>>>

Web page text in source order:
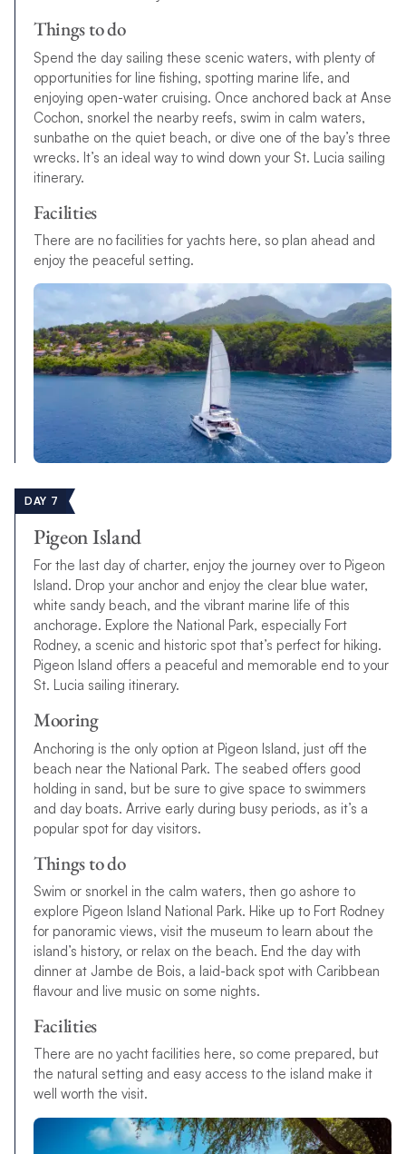
Things to do
Spend the day sailing these scenic waters, with plenty of
opportunities for line fishing, spotting marine life, and
enjoying open-water cruising. Once anchored back at Anse
Cochon, snorkel the nearby reefs, swim in calm waters,
sunbathe on the quiet beach, or dive one of the bay’s three
wrecks. It’s an ideal way to wind down your St. Lucia sailing
itinerary.
Facilities
There are no facilities for yachts here, so plan ahead and
enjoy the peaceful setting.
DAY 7
Pigeon Island
For the last day of charter, enjoy the journey over to Pigeon
Island. Drop your anchor and enjoy the clear blue water,
white sandy beach, and the vibrant marine life of this
anchorage. Explore the National Park, especially Fort
Rodney, a scenic and historic spot that’s perfect for hiking.
Pigeon Island offers a peaceful and memorable end to your
St. Lucia sailing itinerary.
Mooring
Anchoring is the only option at Pigeon Island, just off the
beach near the National Park. The seabed offers good
holding in sand, but be sure to give space to swimmers
and day boats. Arrive early during busy periods, as it’s a
popular spot for day visitors.
Things to do
Swim or snorkel in the calm waters, then go ashore to
explore Pigeon Island National Park. Hike up to Fort Rodney
for panoramic views, visit the museum to learn about the
island’s history, or relax on the beach. End the day with
dinner at Jambe de Bois, a laid-back spot with Caribbean
flavour and live music on some nights.
Facilities
There are no yacht facilities here, so come prepared, but
the natural setting and easy access to the island make it
well worth the visit.

<<<

Work instruction:
Above is a listing with pictures. Write it out exactly without them.

Answer box:
Web page text in source order:
Things to do
Spend the day sailing these scenic waters, with plenty of
opportunities for line fishing, spotting marine life, and
enjoying open-water cruising. Once anchored back at Anse
Cochon, snorkel the nearby reefs, swim in calm waters,
sunbathe on the quiet beach, or dive one of the bay’s three
wrecks. It’s an ideal way to wind down your St. Lucia sailing
itinerary.
Facilities
There are no facilities for yachts here, so plan ahead and
enjoy the peaceful setting.
DAY 7
Pigeon Island
For the last day of charter, enjoy the journey over to Pigeon
Island. Drop your anchor and enjoy the clear blue water,
white sandy beach, and the vibrant marine life of this
anchorage. Explore the National Park, especially Fort
Rodney, a scenic and historic spot that’s perfect for hiking.
Pigeon Island offers a peaceful and memorable end to your
St. Lucia sailing itinerary.
Mooring
Anchoring is the only option at Pigeon Island, just off the
beach near the National Park. The seabed offers good
holding in sand, but be sure to give space to swimmers
and day boats. Arrive early during busy periods, as it’s a
popular spot for day visitors.
Things to do
Swim or snorkel in the calm waters, then go ashore to
explore Pigeon Island National Park. Hike up to Fort Rodney
for panoramic views, visit the museum to learn about the
island’s history, or relax on the beach. End the day with
dinner at Jambe de Bois, a laid-back spot with Caribbean
flavour and live music on some nights.
Facilities
There are no yacht facilities here, so come prepared, but
the natural setting and easy access to the island make it
well worth the visit.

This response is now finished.